Our results decipher one of the mechanisms underlying the dopamine–melatonin interactions described to occur in the eye. Based on prototypic heteromer prints that occur similarly in heterologous expression systems and natural cell lines, and by further confirmation in natural sources by PLA, we discovered novel physiologically relevant receptor–receptor interactions. The D₃R, expressed in ciliary body epithelial cells, may interact with either MT₁R or MT₂R. Canonical coupling of melatonin receptors individually expressed in a heterologous system is to Gi (see References [25,52] and references therein). Dopamine receptors are either coupled to Gs (D₁ and D₅) or Gi (D₂, D₃ and D₄). Remarkably, in the D₃R–MT₁R and the D₃R–MT₂R heteromer, the dopamine receptor did not couple to Gi but was still functional, as dopamine receptor agonists could activate the MAPK pathway. Indeed, heteromerization produced a biased functionality, i.e., a given agonist of the D₃R, e.g., 7-OH-PIPAT may engage Gi-mediated signaling but only in the right context [60]. Our results prove antagonistic interactions, thus constituting a base to understand why the levels of dopamine and melatonin in the eye are oppositely varying according to the 24-h circadian rhythm [39,40]. Not only the presence of melatonin receptors and heteromer formation alters D₃R-mediated signaling, but coactivation of receptors—in heteromers—by moderate levels of the indoleamine and of dopamine would result in a decrease in the overall signal transduction output. Accordingly, these heteromers mediate dopamine/melatonin antagonistic actions in the eye.
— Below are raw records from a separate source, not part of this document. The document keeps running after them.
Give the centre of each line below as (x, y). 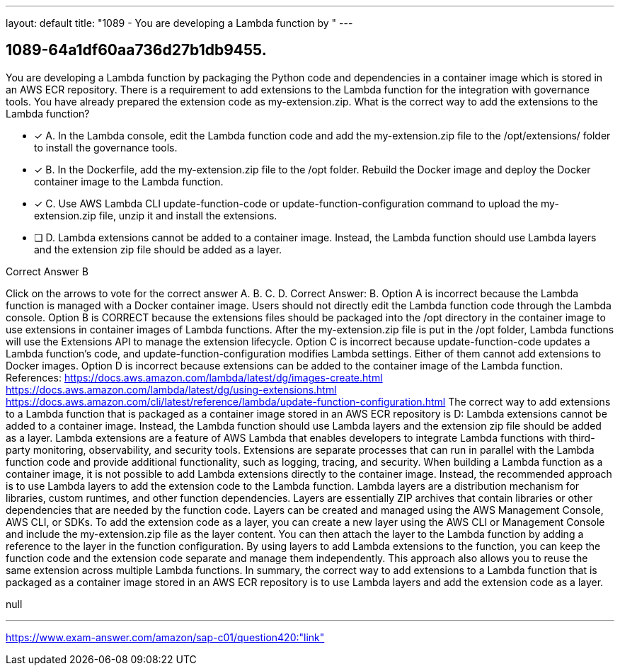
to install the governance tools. (106, 147)
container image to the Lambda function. (129, 181)
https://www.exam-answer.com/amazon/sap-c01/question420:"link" (165, 637)
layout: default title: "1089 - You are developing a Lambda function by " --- (179, 23)
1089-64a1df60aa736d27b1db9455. (136, 50)
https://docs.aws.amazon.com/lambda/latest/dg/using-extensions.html (171, 389)
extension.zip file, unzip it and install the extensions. (156, 215)
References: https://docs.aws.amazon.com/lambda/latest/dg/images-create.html (194, 377)
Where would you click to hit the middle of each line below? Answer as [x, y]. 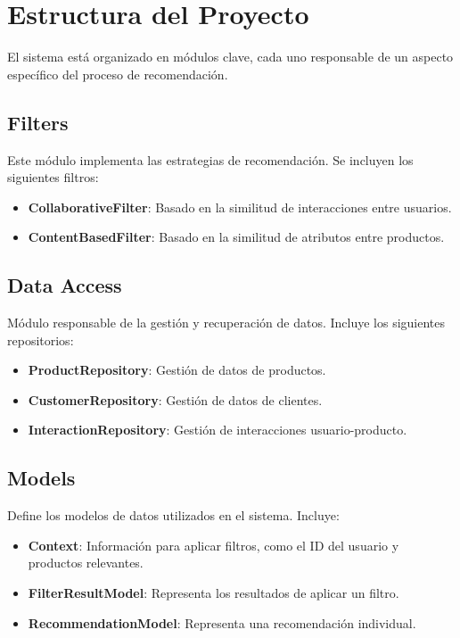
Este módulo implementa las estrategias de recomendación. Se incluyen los [210, 159]
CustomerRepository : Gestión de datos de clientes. [175, 399]
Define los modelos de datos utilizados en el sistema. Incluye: [173, 515]
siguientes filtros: [53, 177]
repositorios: [41, 340]
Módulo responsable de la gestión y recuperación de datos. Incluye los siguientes [226, 323]
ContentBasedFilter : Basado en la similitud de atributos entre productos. [236, 237]
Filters [38, 122]
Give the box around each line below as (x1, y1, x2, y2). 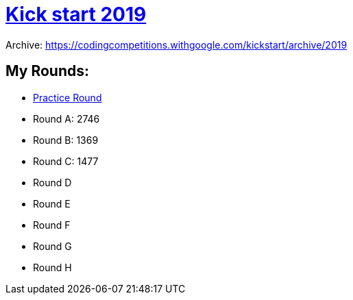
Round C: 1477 (33, 155, 99, 167)
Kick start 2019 (5, 3, 147, 26)
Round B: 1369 (33, 134, 99, 146)
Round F (33, 218, 71, 231)
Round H (33, 261, 72, 273)
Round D (33, 176, 72, 188)
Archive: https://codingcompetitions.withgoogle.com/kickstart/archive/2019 (5, 38, 348, 51)
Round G (33, 240, 72, 252)
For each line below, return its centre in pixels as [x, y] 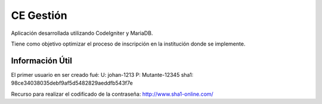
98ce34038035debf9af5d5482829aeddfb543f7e [72, 83]
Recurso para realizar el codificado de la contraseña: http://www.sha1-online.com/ [112, 94]
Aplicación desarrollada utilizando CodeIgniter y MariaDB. [82, 33]
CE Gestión [39, 15]
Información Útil [42, 61]
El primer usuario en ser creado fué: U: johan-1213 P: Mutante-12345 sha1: [102, 74]

Considering IOP regulation by melatonin, circadian rhythms, and opposite melatonin/dopamine circadian levels in the eye; the results of heteromer expression in both a cell model of eye-related hypertension, namely 59HCE cells treated with a TRPV4 agonist, and the human eye (from IOP normotensive and hypertensive individuals) were relevant. They provided evidence of a correlation between heteromer D₃R–MT₁R and D₃R–MT₂R complex disruption and elevated IOP. Despite the few studies addressing GPCR heteromer expression in disease, often the results are quite relevant. On the one hand, they provide the basis for confirming whether the heteromer is expressed or not and, accordingly, whether the heteromer may be a therapeutic target. On the other hand, the differential functionality may lead to understanding of the consequences, at the signaling level, of the maintenance or the disassembly of heteroreceptor complexes. This will provide reliable information on the pathophysiology and factors affecting the course of the disease.

Based on our results, we think that future directions should include interventions assaying IOP after infusions in the eye of a combination of melatonin and either D₃R agonists or antagonists at different times of the day in wild type animals and in a glaucoma animal model, such as the aged DBA/2J mice [61,62]. From the results of such analysis, a potential therapy would arise for the assessment of the hypertensive eye.